Konieczne było uzupełnianie wody w instalacji odbierającej ciepło z kominka (układy automatyczne nie były jeszcze wtedy popularne), a częste uzupełnienia wodą z instalacji wodociągowej groziły szybką korozją wymiennika w kominku oraz instalacji c.o. Optymalnym w tamtym okresie rozwiązaniem był montaż układu zasilania rezerwowego dodatkowej pompy obiegowej z akumulatorów żelowych. Po wprowadzeniu tych zmian system działał poprawnie przez kolejne 5 lat.
W okresie, gdy powstawała opisywana instalacja, producenci pomp ciepła stosowali sprężarki przeznaczone do systemów klimatyzacji, gdyż wówczas nie konstruowano ich specjalnie dla pomp ciepła.
Po 10 latach pracy pompy ciepła inwestor i wykonawca instalacji postanowili zainstalować urządzenie o większej efektywności, wyposażone w sprężarkę nowej generacji. Nowa pompa zajęła mniej miejsca, ciszej pracuje i, co szczególnie ważne, ma nowocześniejszy panel sterowania z ekranem dotykowym.
Dokonano też zmian w samej instalacji. Przerobiono system dystrybucji ciepła wytwarzanego przez kominek z płaszczem wodnym, tak aby urządzenie to oddawało ciepło przez wymiennik płytowy (separacja układu otwartego i zamkniętego). Podgrzewanie c.w.u. zostało przyłączone do bezpośredniego układu zasilania wężownicy zasobnika (w starym rozwiązaniu zasobnik c.w.u. podgrzewany był przez bufor c.o.), co pozwoliło na przyspieszenie tego procesu.
Kominek po rozpaleniu działa w drugim priorytecie c.w.u., niezależnie od pompy ciepła, i może podgrzać wodę do temperatury wyższej, niż robi to pompa. Przy częstym korzystaniu z kominka zastosowanie takiego rozwiązania pozwala zrezygnować z okresowego przegrzewania zasobnika c.w.u. w celu likwidacji bakterii Legionella.
Kolejną zmianą była przebudowa zasilania nagrzewnic układu grzewczo-wentylacyjnego, tak aby można było skrócić czas osiągania zadanej temperatury przez nagrzewnice dzięki ciepłu uzyskiwanemu z kominka.

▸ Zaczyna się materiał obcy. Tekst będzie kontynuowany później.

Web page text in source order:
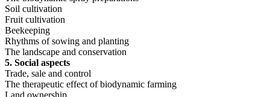
Soil cultivation
Fruit cultivation
Beekeeping
Rhythms of sowing and planting
The landscape and conservation
5. Social aspects
Trade, sale and control
The therapeutic effect of biodynamic farming
Land ownership
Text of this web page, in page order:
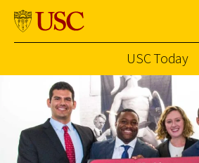
Skip to Content
USC Today
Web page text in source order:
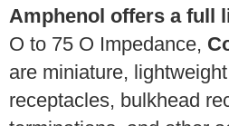
Amphenol offers a full
O to 75 O Impedance,
are miniature,
receptacles, bulkhead
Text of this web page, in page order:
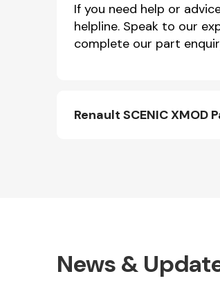
If you need help or
helpline. Speak to our
complete our part
Renault SCENIC
News &
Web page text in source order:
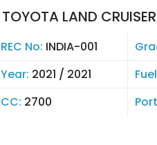
TOYOTA LAND
REC No: INDIA-001
Year: 2021 / 2021
CC: 2700
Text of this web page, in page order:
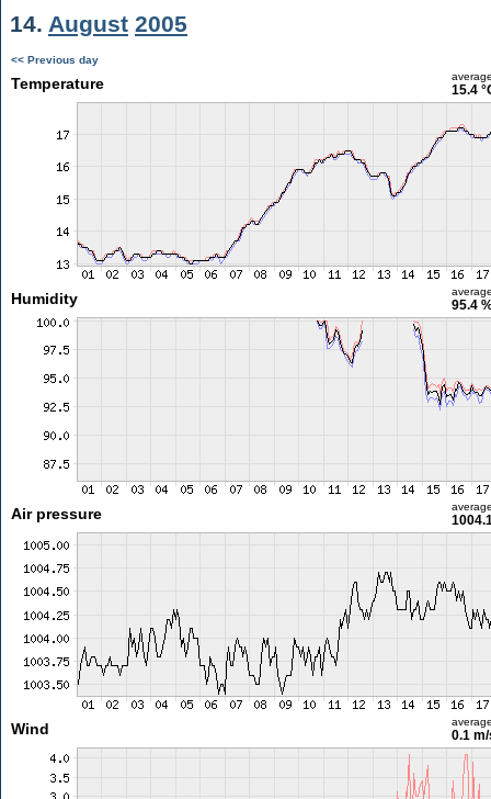
14. August 2005
<< Previous day
Temperature 15.4
Humidity 95.4
Air pressure
Wind 0.1
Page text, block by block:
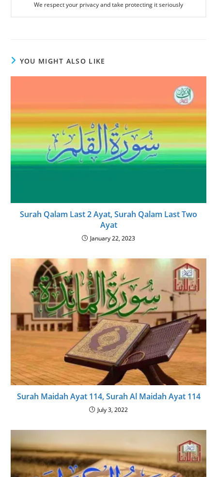
We respect your privacy and take protecting it seriously
YOU MIGHT ALSO LIKE
Surah Qalam Last 2 Ayat, Surah Qalam Last Two
Ayat
January 22, 2023
Surah Maidah Ayat 114, Surah Al Maidah Ayat 114
July 3, 2022
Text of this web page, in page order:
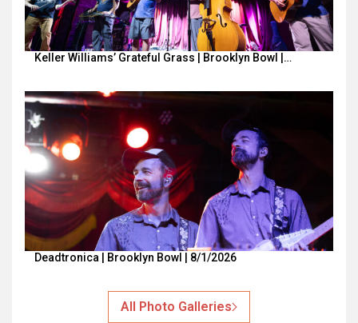
Keller Williams’ Grateful Grass | Brooklyn Bowl |…
Deadtronica | Brooklyn Bowl | 8/1/2026
All Photo Galleries
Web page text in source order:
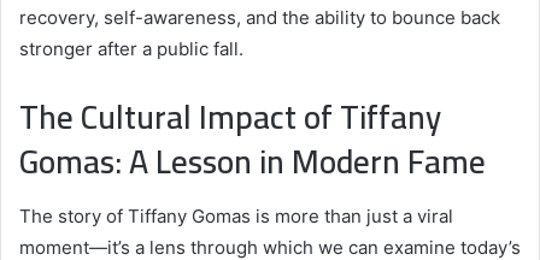
recovery, self-awareness, and the ability to bounce back
stronger after a public fall.
The Cultural Impact of Tiffany
Gomas: A Lesson in Modern Fame
The story of Tiffany Gomas is more than just a viral
moment—it’s a lens through which we can examine today’s
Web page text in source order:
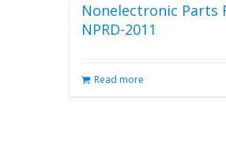
Nonelectronic Parts
NPRD-2011
Read more
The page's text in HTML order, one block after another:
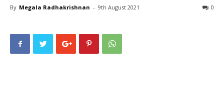
By Megala Radhakrishnan - 9th August 2021 0
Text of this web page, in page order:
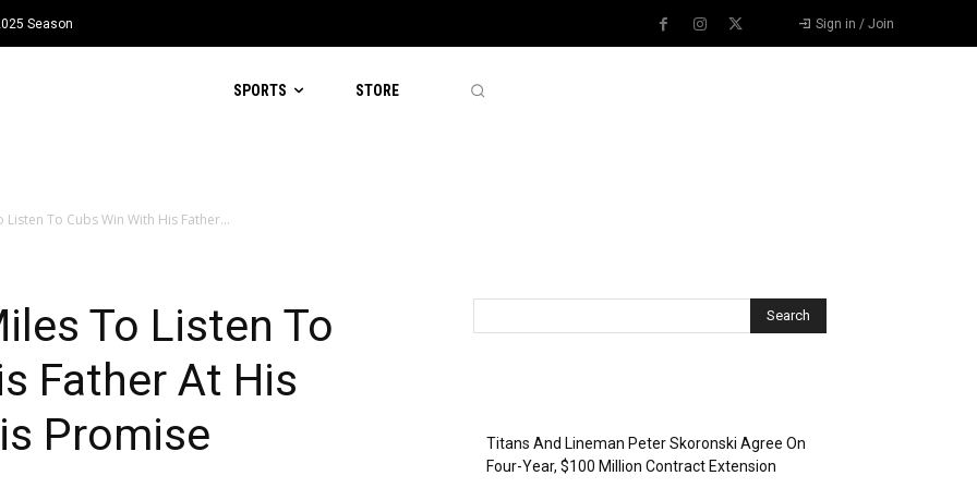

Poprzedni układ był zbyt statyczny – zastosowanie 400-litrowego zbiornika buforowego było oczywiście dobrym rozwiązaniem, jednak gdy pompa ciepła podgrzewała bufor i dochodziła do tego praca kominka, okres, w którym temperatura w buforze osiągała zadaną wartość, zależał od ilości drewna dołożonego do kominka i był to proces, który trudno było kontrolować.
Nowe rozwiązanie podłączenia daje jeszcze jedną korzyść – możliwość odseparowania układów o różnych temperaturach, aby nagrzewnice mogły pracować na wyższych parametrach, gdy pompa ciepła zasila układy niskotemperaturowe, bez konieczności podnoszenia temperatury krzywej grzewczej dla układu c.o. Jest to rozwiązanie bardziej efektywne i tym samym tańsze w eksploatacji, zwłaszcza gdy inwestor pali w kominku nie dla oszczędności, a jedynie przyjemności.
Należy jednak podkreślić, że ogrzewanie za pomocą kominka nie jest korzystniejsze niż pompą ciepła, gdyż wymaga czasu i dużego nakładu pracy na przygotowanie drewna – jego składowanie, suszenie, noszenie, spalanie i sprzątanie.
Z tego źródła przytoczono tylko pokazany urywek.